在她对他吐露爱意时,再也克制不住冲动将她拉回怀里,重重的深吻,将这美好的一刻无限延长。
他的意识渐渐抽离,耳边传来她的惊呼,她的声音带着哭腔,他挣扎着想醒过来告诉她不要担心,只是累了想睡一觉,来不及了,黑暗再度袭卷了他。
“从容……”
再醒来,再看见她苍白的笑容,感觉是那么的惊喜,身体各处原本的疲惫都不见了,四肢好像也比以往机灵了很多,感谢上苍,能让他再拥抱她一次。
看着一双双哭泣过后泛红的眼眶,看着每个人脸上那隐忍的强颜欢笑,心微微的颤抖着。
鲜花,汽球、红毯!
布置简单的小礼堂,没有任何宾客参加,看着她一身白纱飘逸,缓缓走来,心底激荡着无边无际的喜悦,他的新娘,他的暖暖,他终于执起了她的手,跟她说了那句:“我愿意!”
哪怕幸福只有一分钟,一秒钟!
哪怕下一刻他就会死……
这一刻,他是最幸福的新郎。
瞧,他的新娘貌美如花。
一颦一笑,纯真魅力。
她跟他说着“我愿意!”,那盛着满满幸福笑意是对他最大的肯定。
经历了阔久的分离,他们终于牵起了彼此的手,他多想能这样一直牵着,一直感受着这份幸福。

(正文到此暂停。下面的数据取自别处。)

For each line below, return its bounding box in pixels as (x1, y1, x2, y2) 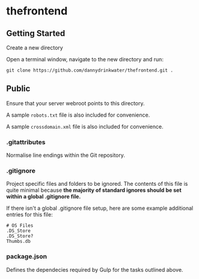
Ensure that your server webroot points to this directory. (6, 99, 145, 106)
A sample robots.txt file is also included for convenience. (6, 111, 150, 118)
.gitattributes (6, 138, 46, 146)
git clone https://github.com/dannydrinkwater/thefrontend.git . (6, 67, 173, 73)
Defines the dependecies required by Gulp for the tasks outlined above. (6, 266, 183, 273)
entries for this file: (6, 211, 53, 218)
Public (6, 84, 31, 94)
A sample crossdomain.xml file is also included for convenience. (6, 123, 164, 130)
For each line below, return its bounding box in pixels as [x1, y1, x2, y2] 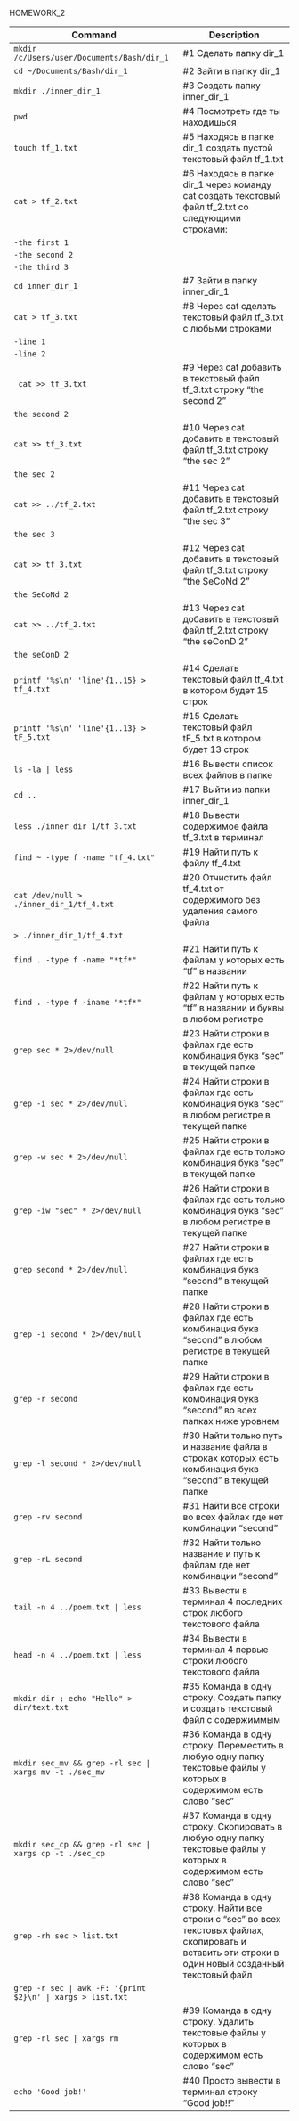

熟悉的晕眩感又袭来了,从未有过的害怕,他咬紧了唇让自己保持清醒!
‘一分钟,请允许我再停留一分钟!’
‘等套上了戒指,等她正式成为我的新娘!’
‘再给我一分钟,只要一分钟就好……’
叮!
戒指从手心滑落,落地的声音清脆响亮,浑身袭来的无力感,四肢都失去了知觉,体内所有的零件集体罢工,他知道,时间到了!
“从容……”
她在喊他,他努力的睁开眼,看着她布共满泪水的脸,心疼不已。
他不想报怨命运,可这一刻,他恨不得冲天呼喊,为什么这么惨忍,一次又一次的夺走他的幸福,‘为什么,我们不能在一起?’
为什么?
他在心底跟她一起发问。
脸上落下一滴滴泪珠,他知道她在悲伤的哭泣,他想抱着她,想为她擦干眼泪,可是……
暖暖,对不起,从遇上我的那刻开始,你的眼泪多过于欢笑!
如果有下辈子,记得别再遇上我!
沈品杰:既然他离开了,那么,我可以去做我想做的事了!
沈锐:既然你现在已经是从容的妻子了,那就留在沈家吧!
小施:记得你跟我约定的,四年,这四年之内,你要好好做你的沈夫人,好好扮演从容的妻子,绝对……不可以离开哦!
“走吧!”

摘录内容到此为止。